→ **TASK**
The material below holds pictures; leave them out and reproduce exactly the lines from the one with "Answer as [x, y]." through the one with "rispetto alla cronologia", inclusive.

→ **DATA LISTING**
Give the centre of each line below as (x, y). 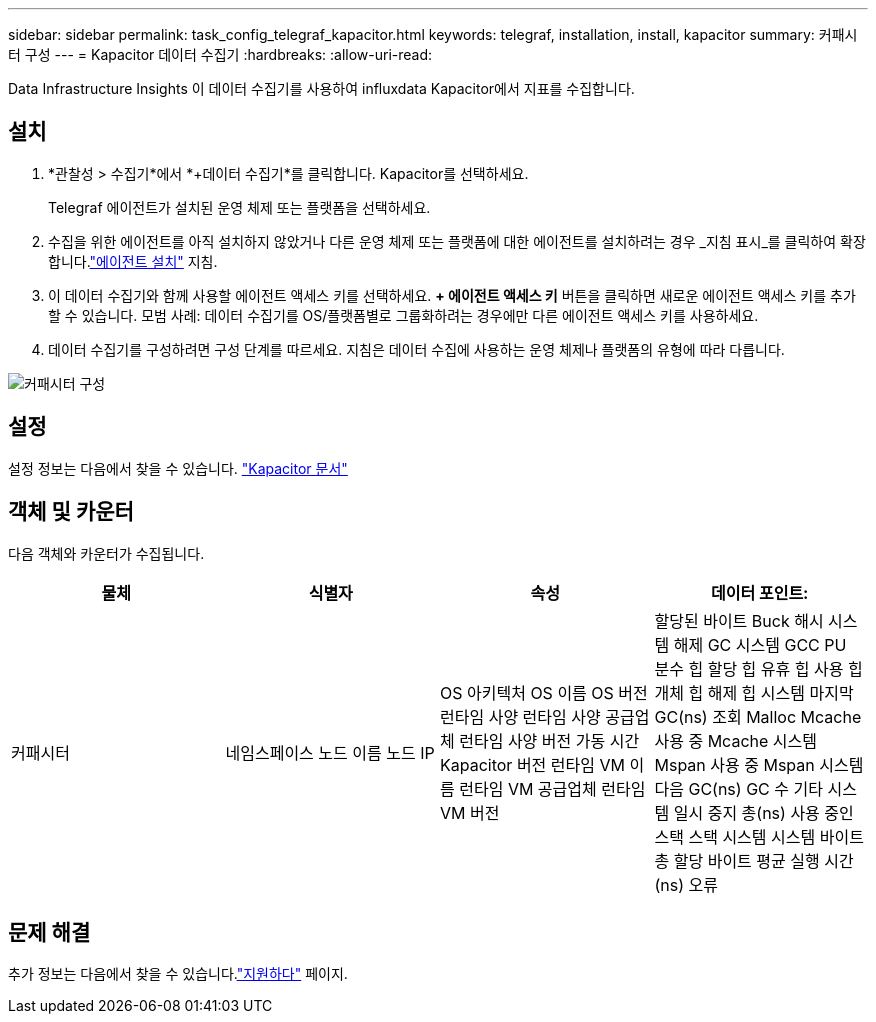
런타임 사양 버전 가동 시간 (549, 740)
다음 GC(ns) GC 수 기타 (738, 788)
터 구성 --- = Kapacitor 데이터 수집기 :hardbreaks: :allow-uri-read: (220, 54)
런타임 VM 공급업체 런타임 (552, 788)
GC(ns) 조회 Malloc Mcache (758, 716)
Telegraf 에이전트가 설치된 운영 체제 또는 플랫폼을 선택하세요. (239, 207)
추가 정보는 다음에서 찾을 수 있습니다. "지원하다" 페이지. (178, 974)
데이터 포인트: (760, 592)
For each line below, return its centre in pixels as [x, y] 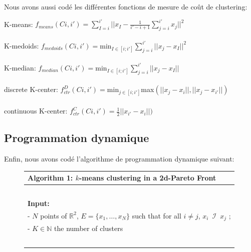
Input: [39, 203]
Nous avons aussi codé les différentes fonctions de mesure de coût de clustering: [126, 6]
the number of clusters [89, 228]
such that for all [157, 215]
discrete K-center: [31, 89]
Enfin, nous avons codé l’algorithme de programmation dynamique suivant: [119, 159]
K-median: [20, 67]
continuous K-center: [36, 111]
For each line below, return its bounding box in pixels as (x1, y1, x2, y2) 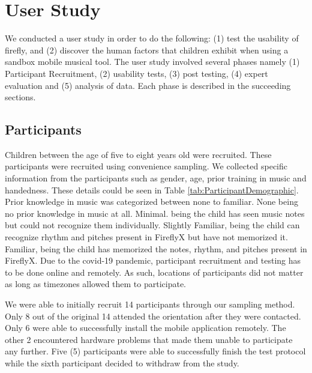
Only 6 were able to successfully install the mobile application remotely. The (5, 321, 286, 334)
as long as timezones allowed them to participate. (5, 277, 187, 290)
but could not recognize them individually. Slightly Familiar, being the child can (5, 219, 300, 231)
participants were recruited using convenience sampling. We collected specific (5, 160, 287, 172)
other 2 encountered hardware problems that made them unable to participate (5, 333, 293, 345)
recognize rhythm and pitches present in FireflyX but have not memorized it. (5, 231, 288, 243)
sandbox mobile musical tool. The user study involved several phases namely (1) (5, 55, 300, 68)
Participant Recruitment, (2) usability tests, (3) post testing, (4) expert (5, 67, 268, 79)
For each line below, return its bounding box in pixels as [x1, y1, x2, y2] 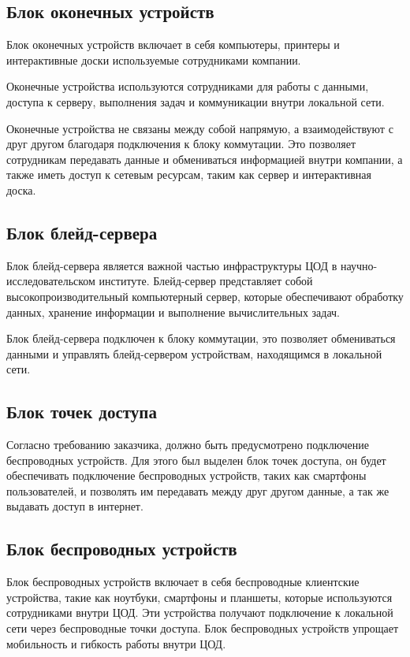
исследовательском [6, 273, 95, 289]
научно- [340, 257, 378, 273]
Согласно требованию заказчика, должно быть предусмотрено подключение [6, 436, 370, 453]
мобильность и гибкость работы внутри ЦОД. [6, 635, 226, 651]
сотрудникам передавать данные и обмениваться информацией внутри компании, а [6, 150, 403, 167]
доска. [6, 181, 36, 198]
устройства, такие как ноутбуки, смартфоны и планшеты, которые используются [6, 588, 393, 605]
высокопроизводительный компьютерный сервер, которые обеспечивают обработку [6, 288, 404, 304]
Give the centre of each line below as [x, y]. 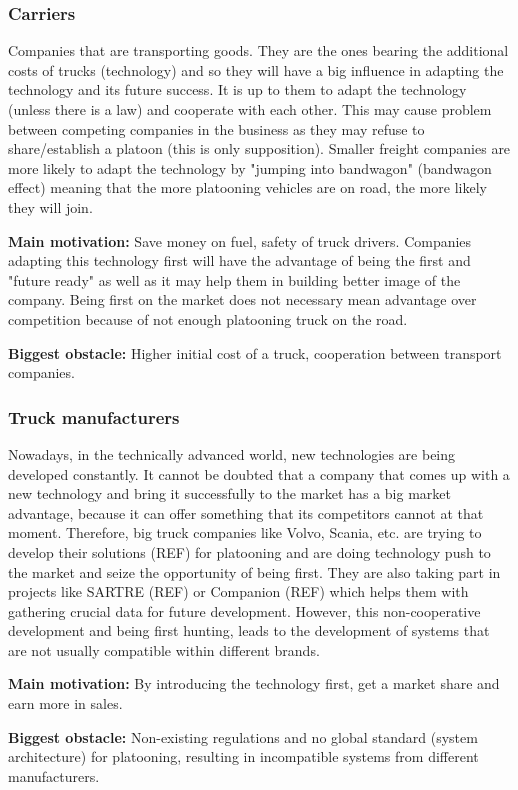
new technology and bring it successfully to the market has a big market [229, 493]
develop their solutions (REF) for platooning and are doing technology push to [249, 551]
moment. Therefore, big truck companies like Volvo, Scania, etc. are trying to [245, 532]
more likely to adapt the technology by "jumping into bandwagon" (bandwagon [250, 167]
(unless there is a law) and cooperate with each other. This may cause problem [250, 109]
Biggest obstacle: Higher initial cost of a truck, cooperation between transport [255, 352]
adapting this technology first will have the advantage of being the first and [239, 260]
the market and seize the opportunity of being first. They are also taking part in [254, 571]
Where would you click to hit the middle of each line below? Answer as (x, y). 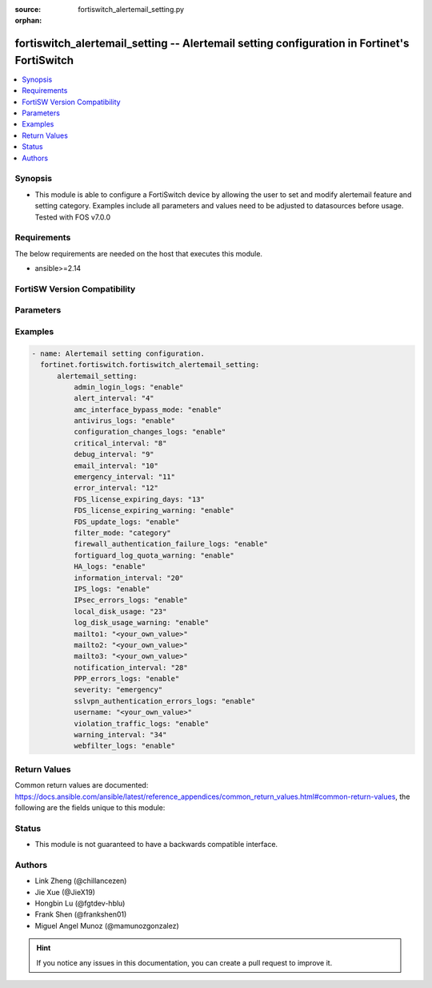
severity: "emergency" (118, 690)
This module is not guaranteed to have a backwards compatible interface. (156, 845)
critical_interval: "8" (120, 443)
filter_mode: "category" (122, 533)
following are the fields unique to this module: (90, 807)
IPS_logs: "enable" (112, 589)
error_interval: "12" (116, 488)
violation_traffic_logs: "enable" (141, 724)
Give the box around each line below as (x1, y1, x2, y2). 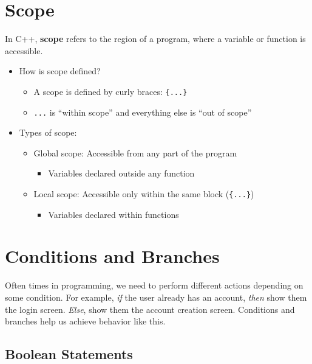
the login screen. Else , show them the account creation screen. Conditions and (5, 303, 295, 315)
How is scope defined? (19, 65, 101, 77)
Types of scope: (19, 126, 77, 139)
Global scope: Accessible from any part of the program (33, 146, 237, 159)
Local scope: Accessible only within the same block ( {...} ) (33, 187, 254, 200)
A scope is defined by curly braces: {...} (33, 85, 188, 97)
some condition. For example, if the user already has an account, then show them (5, 290, 307, 303)
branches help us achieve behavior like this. (5, 315, 166, 327)
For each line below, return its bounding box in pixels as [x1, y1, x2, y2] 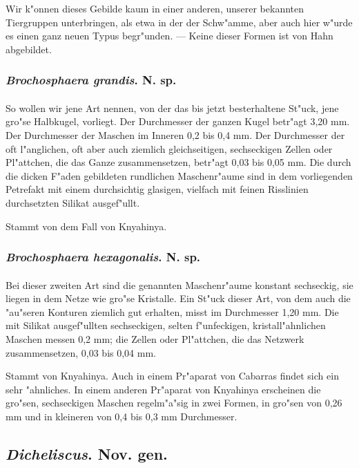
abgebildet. [6, 41, 52, 56]
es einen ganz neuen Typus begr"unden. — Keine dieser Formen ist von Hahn [6, 28, 333, 43]
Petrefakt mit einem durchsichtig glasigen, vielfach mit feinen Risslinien [6, 182, 309, 196]
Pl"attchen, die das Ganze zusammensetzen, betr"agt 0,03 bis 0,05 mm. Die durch [6, 155, 351, 169]
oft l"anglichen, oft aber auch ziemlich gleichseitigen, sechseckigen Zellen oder [6, 141, 333, 156]
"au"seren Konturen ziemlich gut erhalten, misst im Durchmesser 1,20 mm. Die [6, 304, 339, 319]
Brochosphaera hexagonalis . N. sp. [6, 248, 201, 265]
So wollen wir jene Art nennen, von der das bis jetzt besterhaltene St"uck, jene [6, 100, 339, 115]
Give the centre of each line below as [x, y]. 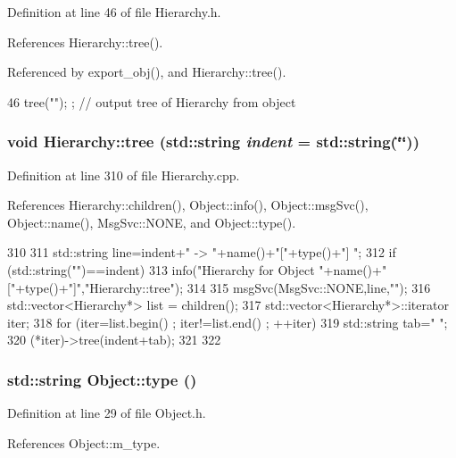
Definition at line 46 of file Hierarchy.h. [114, 12]
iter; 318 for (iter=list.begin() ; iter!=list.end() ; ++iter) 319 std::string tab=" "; [228, 322]
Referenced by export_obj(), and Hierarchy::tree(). [147, 72]
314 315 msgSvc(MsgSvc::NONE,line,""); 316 [309, 287]
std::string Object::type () [102, 379]
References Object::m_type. [84, 442]
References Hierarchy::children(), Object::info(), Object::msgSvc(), [188, 205]
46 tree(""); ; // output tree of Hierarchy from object [152, 101]
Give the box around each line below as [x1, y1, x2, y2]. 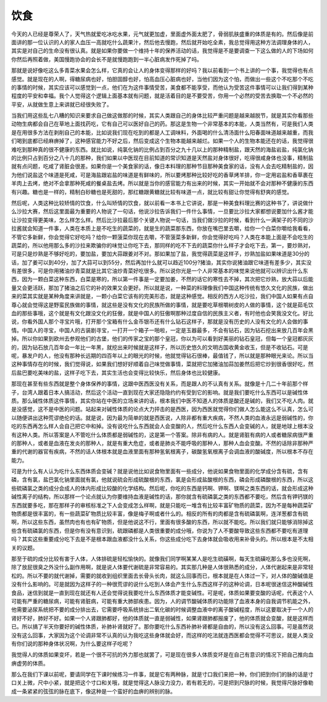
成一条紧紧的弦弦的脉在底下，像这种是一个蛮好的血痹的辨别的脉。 [11, 687, 176, 695]
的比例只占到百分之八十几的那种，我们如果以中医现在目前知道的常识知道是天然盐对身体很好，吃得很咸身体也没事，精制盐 [11, 155, 314, 162]
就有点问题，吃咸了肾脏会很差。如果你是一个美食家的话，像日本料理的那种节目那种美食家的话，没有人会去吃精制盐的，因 [11, 162, 314, 170]
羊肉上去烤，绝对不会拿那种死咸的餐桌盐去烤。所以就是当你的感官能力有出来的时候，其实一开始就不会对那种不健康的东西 [11, 179, 314, 187]
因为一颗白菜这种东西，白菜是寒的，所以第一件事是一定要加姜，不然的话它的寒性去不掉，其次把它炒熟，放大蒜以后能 [21, 276, 314, 283]
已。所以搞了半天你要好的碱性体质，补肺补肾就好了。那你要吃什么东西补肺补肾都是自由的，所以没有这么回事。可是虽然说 [11, 623, 314, 630]
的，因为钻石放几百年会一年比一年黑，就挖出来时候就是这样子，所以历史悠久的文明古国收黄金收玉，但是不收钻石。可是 [11, 343, 308, 351]
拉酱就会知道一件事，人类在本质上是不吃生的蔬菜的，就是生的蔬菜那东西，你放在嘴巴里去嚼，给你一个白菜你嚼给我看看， [11, 225, 314, 232]
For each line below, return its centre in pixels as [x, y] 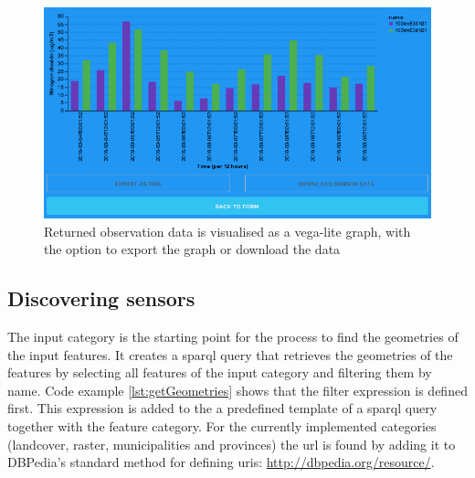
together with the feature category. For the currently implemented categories [222, 425]
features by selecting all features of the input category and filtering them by [220, 372]
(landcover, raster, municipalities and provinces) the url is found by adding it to [232, 444]
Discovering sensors [101, 298]
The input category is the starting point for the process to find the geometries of [233, 336]
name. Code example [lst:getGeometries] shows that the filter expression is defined [237, 390]
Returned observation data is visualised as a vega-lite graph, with [227, 231]
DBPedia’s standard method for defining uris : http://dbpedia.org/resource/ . [221, 462]
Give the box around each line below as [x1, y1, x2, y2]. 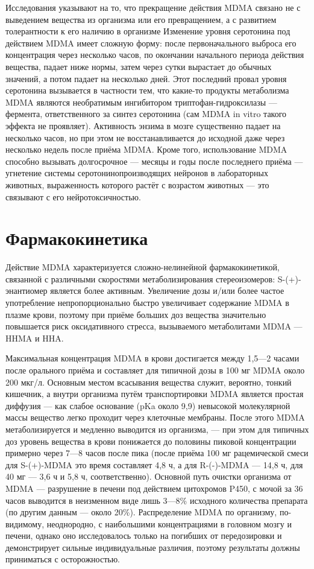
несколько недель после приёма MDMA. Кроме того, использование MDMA [5, 143, 287, 156]
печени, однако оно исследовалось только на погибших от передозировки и [5, 529, 282, 542]
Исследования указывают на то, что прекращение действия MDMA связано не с [5, 1, 301, 13]
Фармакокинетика [5, 226, 148, 250]
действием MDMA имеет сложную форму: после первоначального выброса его [5, 36, 297, 49]
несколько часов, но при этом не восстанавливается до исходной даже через [5, 131, 285, 144]
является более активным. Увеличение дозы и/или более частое [50, 284, 284, 297]
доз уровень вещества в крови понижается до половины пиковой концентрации [5, 434, 297, 447]
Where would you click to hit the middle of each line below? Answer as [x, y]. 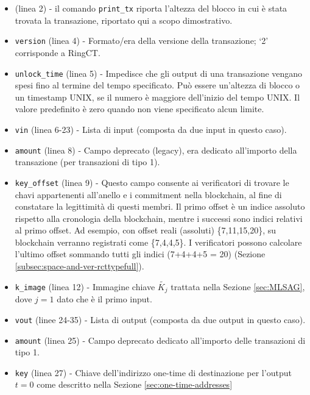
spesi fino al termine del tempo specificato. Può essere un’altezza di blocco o [157, 85]
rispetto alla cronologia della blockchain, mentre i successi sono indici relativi [159, 218]
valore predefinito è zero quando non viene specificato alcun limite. [139, 109]
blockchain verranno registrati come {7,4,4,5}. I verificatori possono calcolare [158, 242]
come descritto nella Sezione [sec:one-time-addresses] [135, 384]
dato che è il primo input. [104, 299]
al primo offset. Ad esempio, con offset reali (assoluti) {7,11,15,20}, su [146, 230]
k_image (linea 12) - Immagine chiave [85, 286]
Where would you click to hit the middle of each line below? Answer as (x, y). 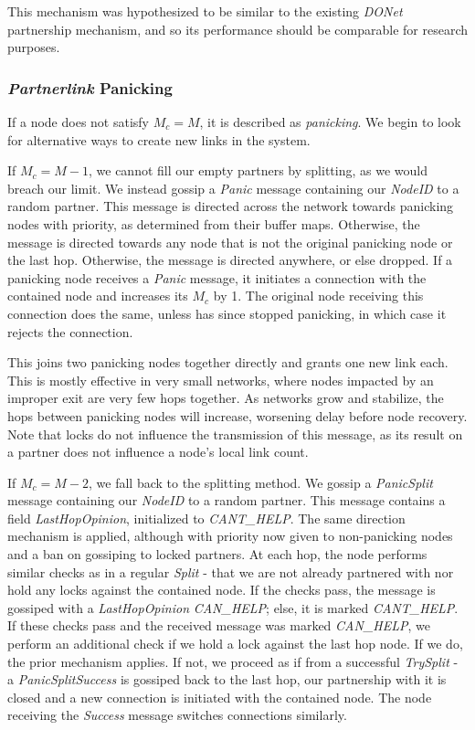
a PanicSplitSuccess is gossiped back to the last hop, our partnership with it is (227, 679)
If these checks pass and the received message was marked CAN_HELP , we (219, 625)
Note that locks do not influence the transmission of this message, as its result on (235, 434)
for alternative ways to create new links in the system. (159, 139)
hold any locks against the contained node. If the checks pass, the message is (222, 590)
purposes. (34, 47)
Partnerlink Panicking (90, 87)
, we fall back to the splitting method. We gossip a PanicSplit (261, 482)
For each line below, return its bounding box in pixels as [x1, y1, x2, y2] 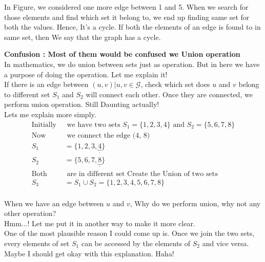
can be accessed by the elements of [81, 238, 191, 248]
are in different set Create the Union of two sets [67, 170, 218, 178]
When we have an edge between [4, 198, 104, 208]
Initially [31, 121, 56, 128]
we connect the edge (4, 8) [67, 132, 150, 139]
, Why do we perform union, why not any [130, 198, 261, 208]
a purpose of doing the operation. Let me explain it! [4, 69, 168, 79]
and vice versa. [202, 238, 249, 248]
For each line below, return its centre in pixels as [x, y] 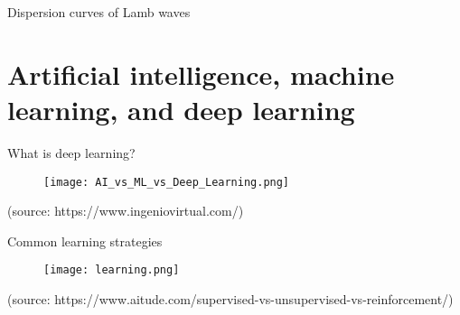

→ **RESPONSE FOR THIS EXERCISE**
Where would you click to hit the middle of each line below? Answer as [x, y]. 
spesi fino al termine del tempo specificato. Può essere un’altezza di blocco o [157, 85]
rispetto alla cronologia della blockchain, mentre i successi sono indici relativi [159, 218]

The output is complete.